In an attempt to decipher what these dragons spoke, they called the dragons and found that their language was different from human.
"The Dragons understood human words and more precisely human languages. The dragons spoke the human language. They also understood the rules for Chinese,” the research team told Mongabay.
By conducting the research, they are hoping to shed light on the mysterious history of the dragons in the remote, remote regions of the world, especially in Tibet.
The research project, published in the journal Open Science, also shows that dragons are, in fact, reptiles, or a.k.a. tree snakes.
Dragon, not snake
According to the research team, the dragons found in Tibet are a race of dogs, not a reptile.

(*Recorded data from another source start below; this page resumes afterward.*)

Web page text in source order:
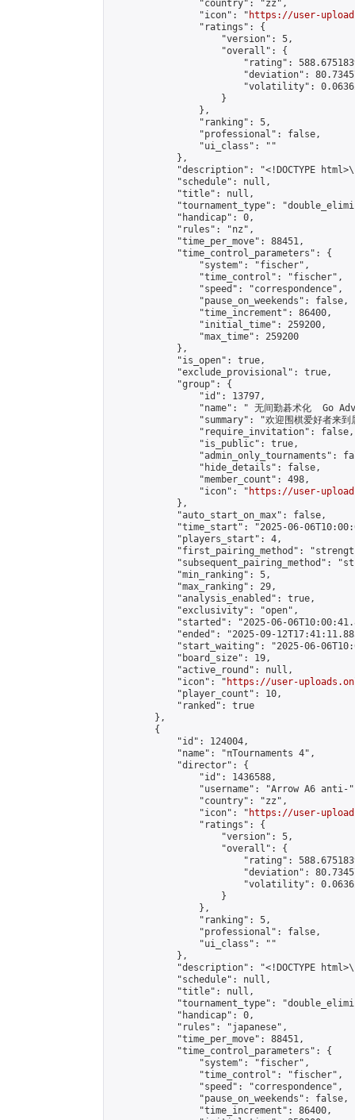
                "country": "zz",
                "icon": "
https://user-
                "ratings": {
                    "version": 5,
                    "overall": {
"rating":
"deviation":
"volatility":
                    }
                },
                "ranking": 5,
                "professional": false,
                "ui_class": ""
            },
"description": "<!DOCTYPE
            "schedule": null,
            "title": null,
"tournament_type":
            "handicap": 0,
            "rules": "nz",
            "time_per_move": 88451,
            "time_control_parameters": {
                "system": "fischer",
                "time_control": "fischer",
                "speed": "correspondence",
                "pause_on_weekends": false,
                "time_increment": 86400,
                "initial_time": 259200,
                "max_time": 259200
            },
            "is_open": true,
            "exclude_provisional": true,
            "group": {
                "id": 13797,
"name": " 无间勤碁术化  Go
"summary": "欢迎围棋爱好者来
                "require_invitation": false,
                "is_public": true,
"admin_only_tournaments":
                "hide_details": false,
                "member_count": 498,
                "icon": "
https://user-
            },
            "auto_start_on_max": false,
"time_start": "2025-06-
            "players_start": 4,
"first_pairing_method":
"subsequent_pairing_method":
            "min_ranking": 5,
            "max_ranking": 29,
            "analysis_enabled": true,
            "exclusivity": "open",
"started": "2025-06-
"ended": "2025-09-
"start_waiting": "2025-06-
            "board_size": 19,
            "active_round": null,
            "icon": "
https://user-
            "player_count": 10,
            "ranked": true
        },
        {
            "id": 124004,
            "name": "πTournaments 4",
            "director": {
                "id": 1436588,
"username": "Arrow A6 anti-
                "country": "zz",
                "icon": "
https://user-
                "ratings": {
                    "version": 5,
                    "overall": {
"rating":
"deviation":
"volatility":
                    }
                },
                "ranking": 5,
                "professional": false,
                "ui_class": ""
            },
"description": "<!DOCTYPE
            "schedule": null,
            "title": null,
"tournament_type":
            "handicap": 0,
            "rules": "japanese",
            "time_per_move": 88451,
            "time_control_parameters": {
                "system": "fischer",
                "time_control": "fischer",
                "speed": "correspondence",
                "pause_on_weekends": false,
                "time_increment": 86400,
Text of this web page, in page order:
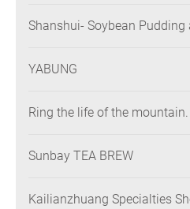
Shanshui- Soybean
YABUNG
Ring the life of the mountain.
Sunbay TEA BREW
Kailianzhuang Specialties
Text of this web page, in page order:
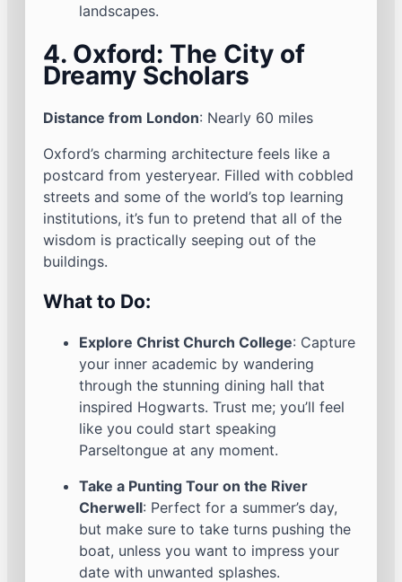
landscapes.
4. Oxford: The City of
Dreamy Scholars
Distance from London: Nearly 60 miles
Oxford’s charming architecture feels like a
postcard from yesteryear. Filled with cobbled
streets and some of the world’s top learning
institutions, it’s fun to pretend that all of the
wisdom is practically seeping out of the
buildings.
What to Do:
Explore Christ Church College: Capture
your inner academic by wandering
through the stunning dining hall that
inspired Hogwarts. Trust me; you’ll feel
like you could start speaking
Parseltongue at any moment.
Take a Punting Tour on the River
Cherwell: Perfect for a summer’s day,
but make sure to take turns pushing the
boat, unless you want to impress your
date with unwanted splashes.
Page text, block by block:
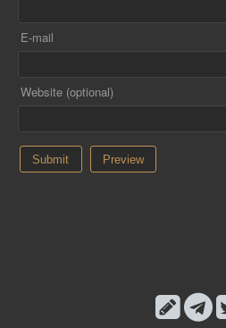
E-mail
Website (optional)
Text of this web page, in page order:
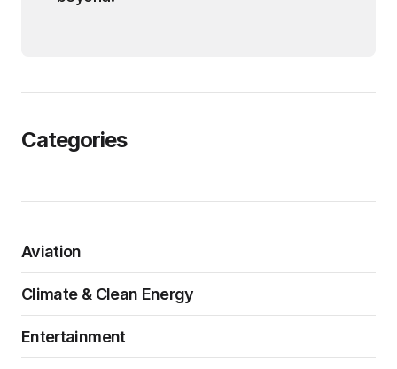
Categories
Aviation
Climate & Clean Energy
Entertainment
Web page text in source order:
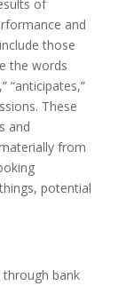
of
and
those
the words
“anticipates,”
These
and
from
potential
bank
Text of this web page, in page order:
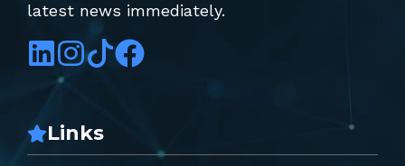
latest news immediately.
Links
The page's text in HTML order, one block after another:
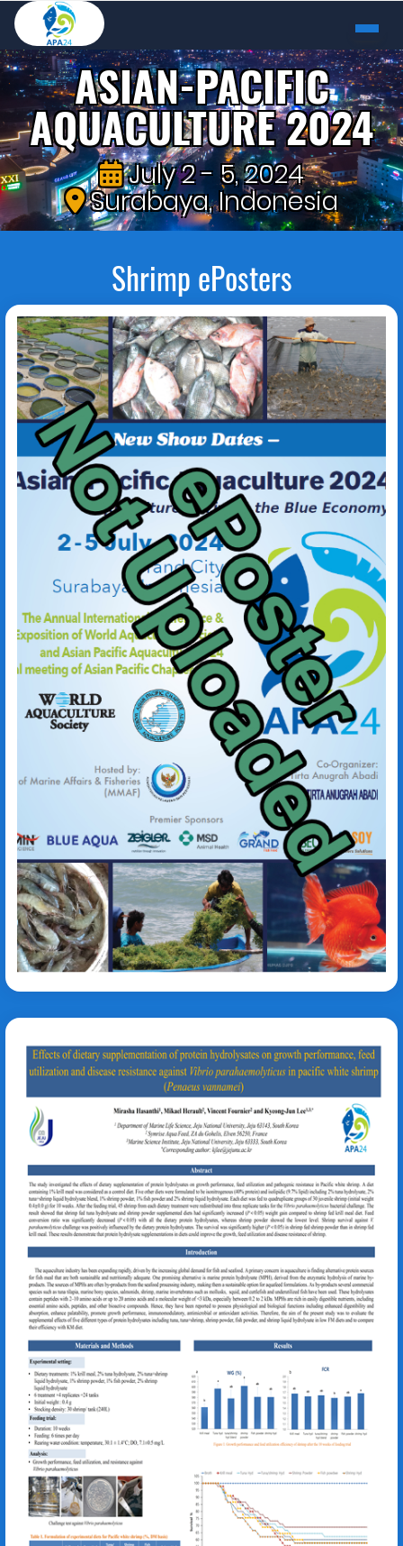
ASIAN-PACIFIC
AQUACULTURE 2024
July 2 - 5, 2024
Surabaya, Indonesia
Shrimp ePosters
Simeon Fagnon
Vibrio parahaemolyticus
Litopenaeus vannamei
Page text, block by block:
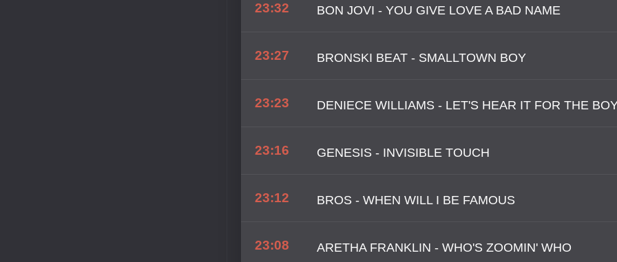
23:32 BON JOVI - YOU GIVE LOVE A BAD NAME
23:27 BRONSKI BEAT - SMALLTOWN BOY
23:23 DENIECE WILLIAMS - LET'S HEAR IT FOR THE
23:16 GENESIS - INVISIBLE TOUCH
23:12 BROS - WHEN WILL I BE FAMOUS
23:08 ARETHA FRANKLIN - WHO'S ZOOMIN' WHO
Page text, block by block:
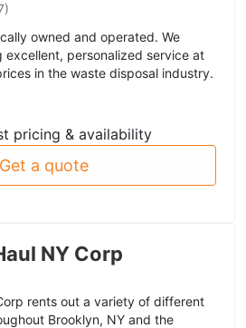
)
owned and operated. We
excellent, personalized service at
in the waste disposal industry.
pricing & availability
Get a quote
NY Corp
rents out a variety of different
Brooklyn, NY and the
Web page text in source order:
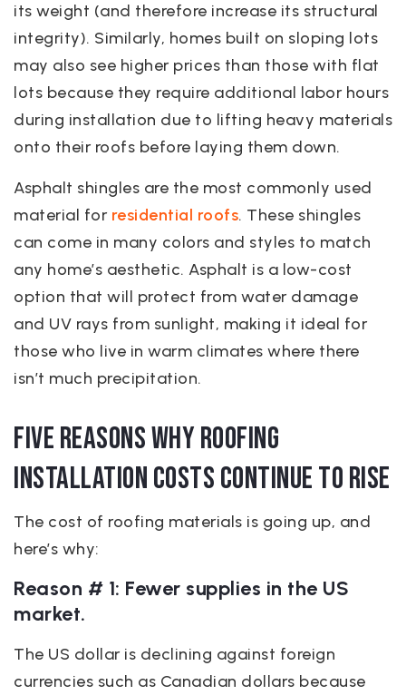
its weight (and therefore increase its structural
integrity). Similarly, homes built on sloping lots
may also see higher prices than those with flat
lots because they require additional labor hours
during installation due to lifting heavy materials
onto their roofs before laying them down.
Asphalt shingles are the most commonly used
material for residential roofs. These shingles
can come in many colors and styles to match
any home’s aesthetic. Asphalt is a low-cost
option that will protect from water damage
and UV rays from sunlight, making it ideal for
those who live in warm climates where there
isn’t much precipitation.
Five Reasons Why Roofing
Installation Costs continue to rise
The cost of roofing materials is going up, and
here’s why:
Reason # 1: Fewer supplies in the US
market.
The US dollar is declining against foreign
currencies such as Canadian dollars because
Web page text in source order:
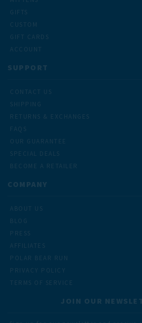
GIFTS
CUSTOM
GIFT CARDS
ACCOUNT
SUPPORT
CONTACT US
SHIPPING
RETURNS & EXCHANGES
FAQS
OUR GUARANTEE
SPECIAL DEALS
BECOME A RETAILER
COMPANY
ABOUT US
BLOG
PRESS
AFFILIATES
POLAR BEAR RUN
PRIVACY POLICY
TERMS OF SERVICE
JOIN OUR
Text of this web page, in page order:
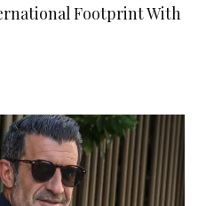
Footprint With
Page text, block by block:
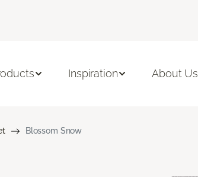
Inspiration About Us
Blossom Snow
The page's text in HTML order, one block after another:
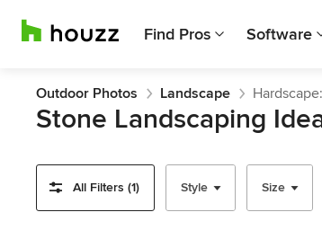
Find Pros Software
Outdoor Photos Landscape
Stone Landscaping
All Filters (1) Style Size
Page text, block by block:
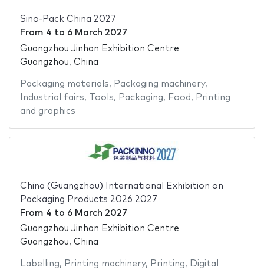
Sino-Pack China 2027
From 4 to 6 March 2027
Guangzhou Jinhan Exhibition Centre
Guangzhou, China
Packaging materials, Packaging machinery,
Industrial fairs, Tools, Packaging, Food , Printing
and graphics
China (Guangzhou) International Exhibition on
Packaging Products 2026 2027
From 4 to 6 March 2027
Guangzhou Jinhan Exhibition Centre
Guangzhou, China
Labelling, Printing machinery, Printing, Digital
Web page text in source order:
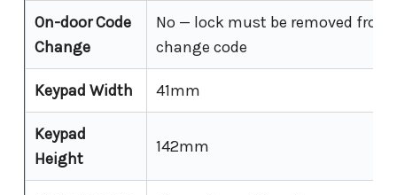
On-door Code
Change
No — lock must be removed from
change code
Keypad Width 41mm
Keypad
Height
142mm
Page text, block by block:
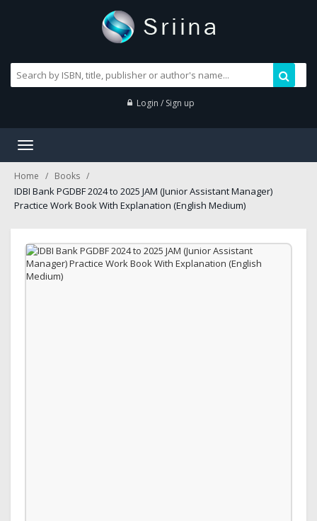
Login / Sign up
Toggle
Home Books
IDBI Bank PGDBF 2024 to 2025 JAM (Junior Assistant Manager)
Practice Work Book With Explanation (English Medium)
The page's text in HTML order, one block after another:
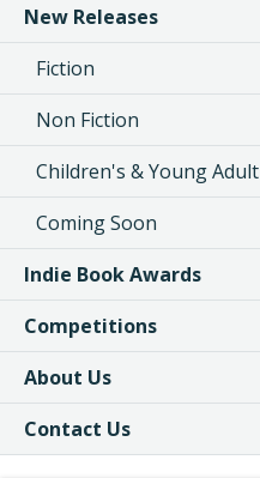
New Releases
Fiction
Non Fiction
Children's & Young Adult
Coming Soon
Indie Book Awards
Competitions
About Us
Contact Us
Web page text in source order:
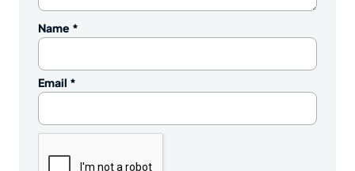
Name *
Email *
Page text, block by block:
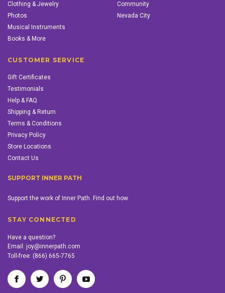
Clothing & Jewelry
Photos
Musical Instruments
Books & More
Community
Nevada City
CUSTOMER SERVICE
Gift Certificates
Testimonials
Help & FAQ
Shipping & Return
Terms & Conditions
Privacy Policy
Store Locations
Contact Us
SUPPORT INNER PATH
Support the work of Inner Path. Find out how.
STAY CONNECTED
Have a question?
Email: joy@innerpath.com
Toll-free: (866) 665-7765
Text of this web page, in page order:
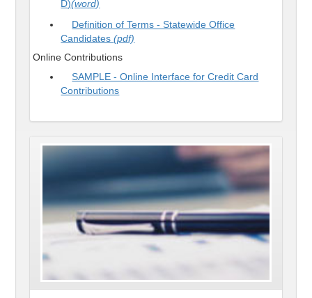
D)(word)
Definition of Terms - Statewide Office
Candidates(pdf)
Online Contributions
SAMPLE - Online Interface for Credit Card
Contributions
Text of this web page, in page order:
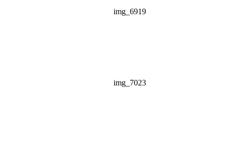
img_6919
img_7023
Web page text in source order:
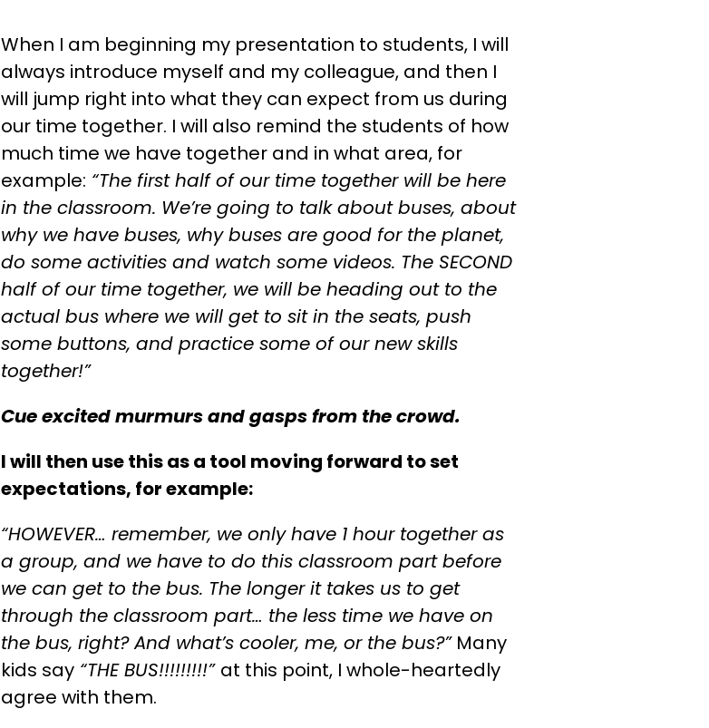
When I am beginning my presentation to students, I will
always introduce myself and my colleague, and then I
will jump right into what they can expect from us during
our time together. I will also remind the students of how
much time we have together and in what area, for
example: “The first half of our time together will be here
in the classroom. We’re going to talk about buses, about
why we have buses, why buses are good for the planet,
do some activities and watch some videos. The SECOND
half of our time together, we will be heading out to the
actual bus where we will get to sit in the seats, push
some buttons, and practice some of our new skills
together!”
Cue excited murmurs and gasps from the crowd.
I will then use this as a tool moving forward to set
expectations, for example:
“HOWEVER… remember, we only have 1 hour together as
a group, and we have to do this classroom part before
we can get to the bus. The longer it takes us to get
through the classroom part… the less time we have on
the bus, right? And what’s cooler, me, or the bus?”Many
kids say “THE BUS!!!!!!!!!” at this point, I whole-heartedly
agree with them.
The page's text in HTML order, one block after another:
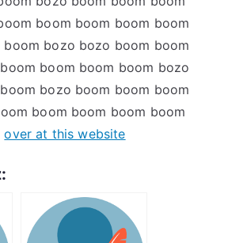
boom boom boom boom
bozo bozo boom boom
boom boom boom bozo
bozo boom boom boom
boom boom boom boom
over at this website
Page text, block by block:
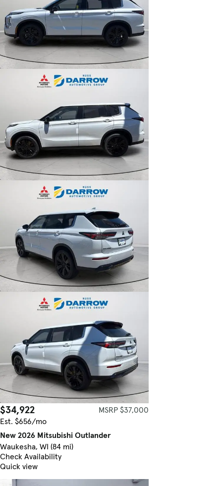
$34,922
MSRP $37,000
Est. $656/mo
New 2026 Mitsubishi Outlander
Waukesha, WI (84 mi)
Check Availability
Quick view
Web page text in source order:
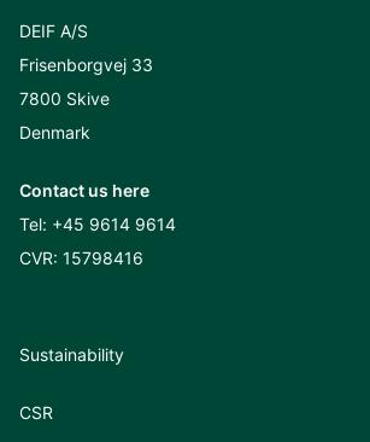
DEIF A/S
Frisenborgvej 33
7800 Skive
Denmark
Contact us here
Tel: +45 9614 9614
CVR: 15798416
Sustainability
CSR
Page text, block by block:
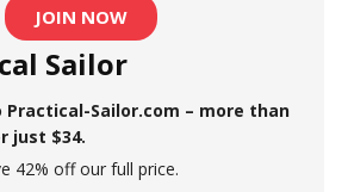
JOIN NOW
Sailor
Sailor.com – more than
just $34.
42% off our full price.
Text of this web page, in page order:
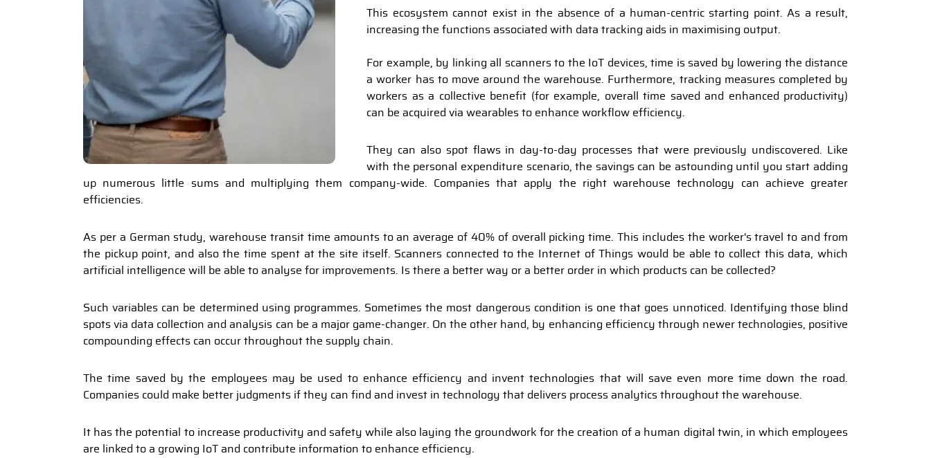
This ecosystem cannot exist in the absence of a human-centric starting point. As a result,
increasing the functions associated with data tracking aids in maximising output.
For example, by linking all scanners to the IoT devices, time is saved by lowering the distance
a worker has to move around the warehouse. Furthermore, tracking measures completed by
workers as a collective benefit (for example, overall time saved and enhanced productivity)
can be acquired via wearables to enhance workflow efficiency.
They can also spot flaws in day-to-day processes that were previously undiscovered. Like
with the personal expenditure scenario, the savings can be astounding until you start adding
up numerous little sums and multiplying them company-wide. Companies that apply the right warehouse technology can achieve greater
efficiencies.
As per a German study, warehouse transit time amounts to an average of 40% of overall picking time. This includes the worker's travel to and from
the pickup point, and also the time spent at the site itself. Scanners connected to the Internet of Things would be able to collect this data, which
artificial intelligence will be able to analyse for improvements. Is there a better way or a better order in which products can be collected?
Such variables can be determined using programmes. Sometimes the most dangerous condition is one that goes unnoticed. Identifying those blind
spots via data collection and analysis can be a major game-changer. On the other hand, by enhancing efficiency through newer technologies, positive
compounding effects can occur throughout the supply chain.
The time saved by the employees may be used to enhance efficiency and invent technologies that will save even more time down the road.
Companies could make better judgments if they can find and invest in technology that delivers process analytics throughout the warehouse.
It has the potential to increase productivity and safety while also laying the groundwork for the creation of a human digital twin, in which employees
are linked to a growing IoT and contribute information to enhance efficiency.
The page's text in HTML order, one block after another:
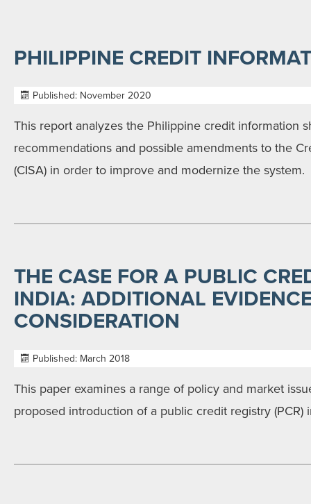
PHILIPPINE CREDIT
Published: November 2020
This report analyzes the Philippine credit information
recommendations and possible amendments to the
(CISA) in order to improve and modernize the system.
THE CASE FOR A PUBLIC
INDIA: ADDITIONAL
CONSIDERATION
Published: March 2018
This paper examines a range of policy and market
proposed introduction of a public credit registry (PCR)
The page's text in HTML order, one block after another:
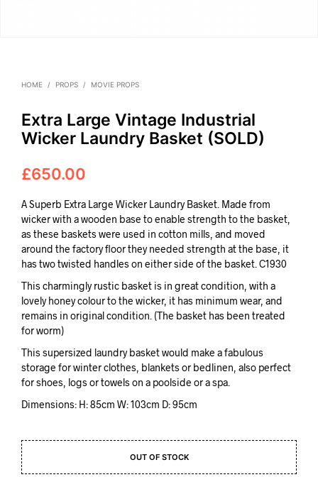
HOME / PROPS / MOVIE PROPS
Extra Large Vintage Industrial
Wicker Laundry Basket (SOLD)
£650.00
A Superb Extra Large Wicker Laundry Basket. Made from
wicker with a wooden base to enable strength to the basket,
as these baskets were used in cotton mills, and moved
around the factory floor they needed strength at the base, it
has two twisted handles on either side of the basket. C1930
This charmingly rustic basket is in great condition, with a
lovely honey colour to the wicker, it has minimum wear, and
remains in original condition. (The basket has been treated
for worm)
This supersized laundry basket would make a fabulous
storage for winter clothes, blankets or bedlinen, also perfect
for shoes, logs or towels on a poolside or a spa.
Dimensions: H: 85cm W: 103cm D: 95cm
OUT OF STOCK
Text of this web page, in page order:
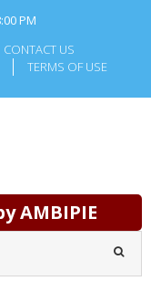
PM
CONTACT US
TERMS OF USE
AMBIPIE
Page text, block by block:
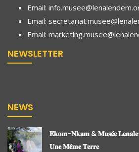
Email:
Email:
Email:
NEWSLETTER
NEWS
𝐄𝐤𝐨𝐦-𝐍𝐤𝐚𝐦 & 𝐌𝐮𝐬𝐞́𝐞
𝐔𝐧𝐞 𝐌𝐞̂𝐦𝐞 𝐓𝐞𝐫𝐫𝐞
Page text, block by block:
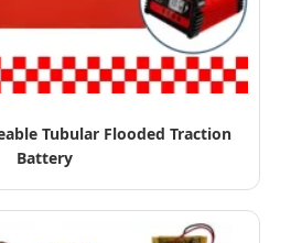
Tubular Flooded Traction
Battery
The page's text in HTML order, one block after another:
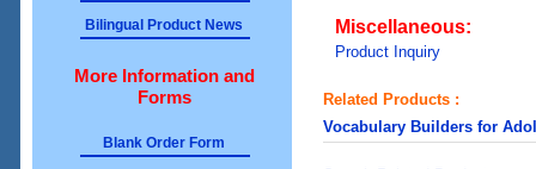
Bilingual Product News
More Information and
Forms
Blank Order Form
Miscellaneous:
Product Inquiry
Related Products :
Vocabulary Builders for
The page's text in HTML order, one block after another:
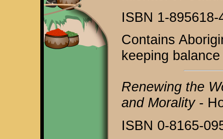
ISBN 1-895618-
Contains
keeping
Renewing the
and Morality-
ISBN 0-8165-

While the research team was still unable to come up with any explanation as to why these dragons live in Tibet, it was previously believed that they were most likely present on land near the Tibetan plateau.
"The dragons live there as part of the great Qinghai-Tibet Plateau that is almost completely undisturbed and the entire Qinghai-Tibet plateau was gradually converted to an agricultural state. Therefore, they have a distinctive pattern of chewing on the trees, and probably the animals are not too big to be kept in nature," the researchers explained.